If your goal is to motivate people to eat more raw, unprocessed foods and less cooked, processed foods, then I suspect you'll get better results by inviting people to tell their story via YouTube. Perhaps creating a format that people can use to help them organize their video, and tips on how to film themselves so they come across as intelligent, articulate and thoughtful.

Off Topic / Re: What are you currently reading, watching, learning?
« on: October 04, 2015, 06:38:27 am »
Currently re-reading the book Against the Grain: How Agriculture Hijacked Civilization, and reading Fields of Blood: Religion and the History of Violence for the first time. Recently finished the book Against His-Story, Against Leviathan. The author of this last book is very detail oriented (it's essentially a historical treatise of why civilizations started), which makes the book a little hard to read at times because it gets quite dry. Lots of gems for those interested in critiques of civilization and patriarchy.

Raw Weston Price / Re: Green Pastures FCLO could be sham
« on: September 13, 2015, 06:44:26 am »
I haven't used Green Pasture products on years. I tried the FCLO/BO blend, and I can't say it did anything useful for me. I've had much better results with respect to healing cavities by oil pulling with coconut oil with a drop of antiseptic essential oil in it.
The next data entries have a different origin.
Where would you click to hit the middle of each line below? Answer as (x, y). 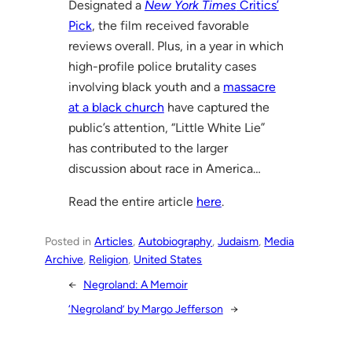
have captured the (216, 107)
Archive (64, 259)
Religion (109, 259)
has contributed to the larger (148, 148)
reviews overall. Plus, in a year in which (176, 46)
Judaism (238, 241)
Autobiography (176, 241)
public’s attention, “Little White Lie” (166, 127)
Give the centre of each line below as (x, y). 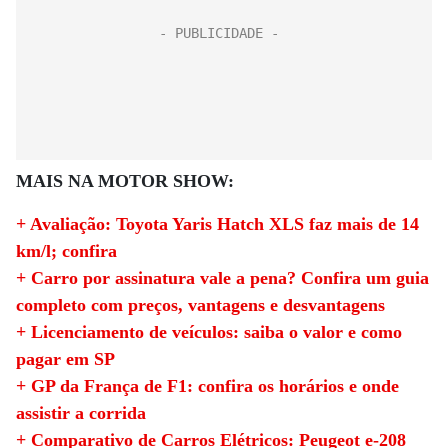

While I acknowledge that some claim to enjoy benefits from Green Pasture products, I personally don't think they're worth the money.

Raw Weston Price / Re: Green Pastures FCLO could be sham
« on: September 13, 2015, 06:15:24 am »
I just  read online that you are a WAPF chapter leader. I do hope you are not being targetted right now for any past so-called "transgressions"?

If the foundation closes down my chapter because of any so-called "transgressions" I won't lose any sleep over it. I don't gain anything by being a chapter leader, and I've received plenty of gratitude from those on my email list for providing both sides of the FCLO story.

Raw Weston Price / Re: Green Pastures FCLO could be sham
« on: September 13, 2015, 04:50:45 am »
The reason Ron Schmid was prevented from speaking and selling at the conference was because he wrote an article where he blamed his heart problems on his consumption of Green Pasture's Fermented Cod Liver Oil. The article was called Too Much of a Not So Good Thing. This violated the WAPF policy for exhibitors and speakers that they are not allowed to say anything bad about any products that are sold by conference exhibitors or that are produced by companies that donate funds to the foundation.